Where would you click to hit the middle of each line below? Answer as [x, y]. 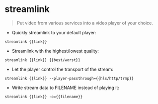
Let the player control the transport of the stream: [63, 69]
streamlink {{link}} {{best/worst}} [42, 60]
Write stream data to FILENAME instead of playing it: [66, 88]
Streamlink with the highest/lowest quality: [55, 51]
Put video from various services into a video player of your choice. [85, 23]
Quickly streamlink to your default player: [54, 32]
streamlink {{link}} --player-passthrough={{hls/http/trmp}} [69, 78]
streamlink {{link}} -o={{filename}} [44, 97]
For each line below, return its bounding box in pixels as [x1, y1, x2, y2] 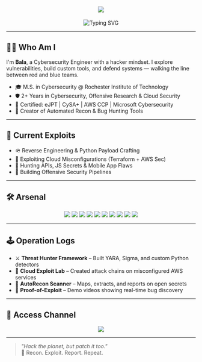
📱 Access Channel [6, 310, 76, 320]
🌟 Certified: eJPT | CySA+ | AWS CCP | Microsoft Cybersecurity [14, 101, 174, 108]
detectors [14, 261, 39, 268]
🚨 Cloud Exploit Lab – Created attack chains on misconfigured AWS [14, 267, 183, 275]
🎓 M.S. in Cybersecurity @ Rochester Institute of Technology [14, 83, 169, 90]
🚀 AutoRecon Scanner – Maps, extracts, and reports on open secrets [14, 280, 188, 287]
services [14, 274, 37, 281]
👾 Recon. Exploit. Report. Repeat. [20, 349, 103, 356]
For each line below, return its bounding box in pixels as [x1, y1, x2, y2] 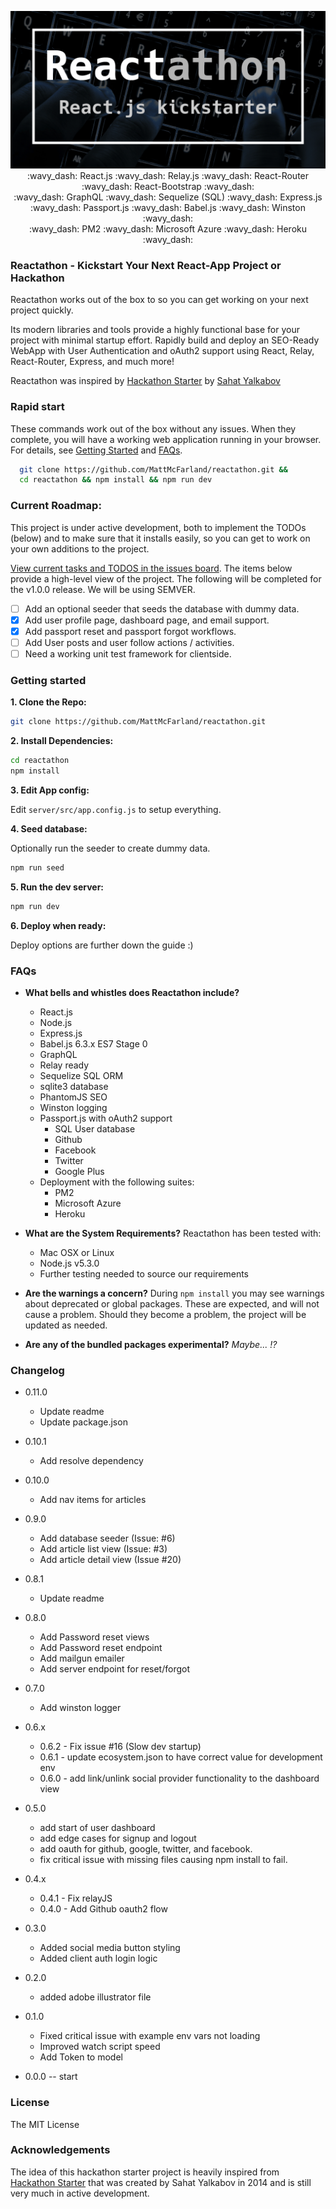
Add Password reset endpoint [39, 1642, 163, 1654]
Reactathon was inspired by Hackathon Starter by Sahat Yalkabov [10, 375, 281, 387]
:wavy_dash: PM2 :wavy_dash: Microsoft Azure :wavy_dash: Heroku [28, 223, 307, 235]
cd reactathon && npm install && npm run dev [19, 475, 213, 485]
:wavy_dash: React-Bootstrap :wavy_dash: [81, 181, 255, 192]
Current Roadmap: [10, 499, 102, 513]
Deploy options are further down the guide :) [10, 939, 194, 951]
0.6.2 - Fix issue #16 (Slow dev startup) [39, 1741, 202, 1753]
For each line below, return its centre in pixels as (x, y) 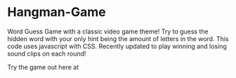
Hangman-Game (57, 12)
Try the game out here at (43, 67)
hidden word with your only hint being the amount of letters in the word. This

**Task goal**:
Word for word, give back each entry from above, but skip any picture.

**The completed task**:
Where would you click to hit the middle of each line below? Answer as [x, y]. 
Let the player control the transport of the stream: [63, 69]
streamlink {{link}} {{best/worst}} [42, 60]
Write stream data to FILENAME instead of playing it: [66, 88]
Streamlink with the highest/lowest quality: [55, 51]
Put video from various services into a video player of your choice. [85, 23]
Quickly streamlink to your default player: [54, 32]
streamlink {{link}} --player-passthrough={{hls/http/trmp}} [69, 78]
streamlink {{link}} -o={{filename}} [44, 97]
For each line below, return its bounding box in pixels as [x1, y1, x2, y2] 
📱 Access Channel [6, 310, 76, 320]
🌟 Certified: eJPT | CySA+ | AWS CCP | Microsoft Cybersecurity [14, 101, 174, 108]
detectors [14, 261, 39, 268]
🚨 Cloud Exploit Lab – Created attack chains on misconfigured AWS [14, 267, 183, 275]
🎓 M.S. in Cybersecurity @ Rochester Institute of Technology [14, 83, 169, 90]
🚀 AutoRecon Scanner – Maps, extracts, and reports on open secrets [14, 280, 188, 287]
services [14, 274, 37, 281]
👾 Recon. Exploit. Report. Repeat. [20, 349, 103, 356]
For each line below, return its bounding box in pixels as [x1, y1, x2, y2] 
Add Password reset endpoint [39, 1642, 163, 1654]
Reactathon was inspired by Hackathon Starter by Sahat Yalkabov [10, 375, 281, 387]
:wavy_dash: PM2 :wavy_dash: Microsoft Azure :wavy_dash: Heroku [28, 223, 307, 235]
cd reactathon && npm install && npm run dev [19, 475, 213, 485]
:wavy_dash: React-Bootstrap :wavy_dash: [81, 181, 255, 192]
Current Roadmap: [10, 499, 102, 513]
Deploy options are further down the guide :) [10, 939, 194, 951]
0.6.2 - Fix issue #16 (Slow dev startup) [39, 1741, 202, 1753]
For each line below, return its centre in pixels as (x, y) 
Hangman-Game (57, 12)
Try the game out here at (43, 67)
hidden word with your only hint being the amount of letters in the word. This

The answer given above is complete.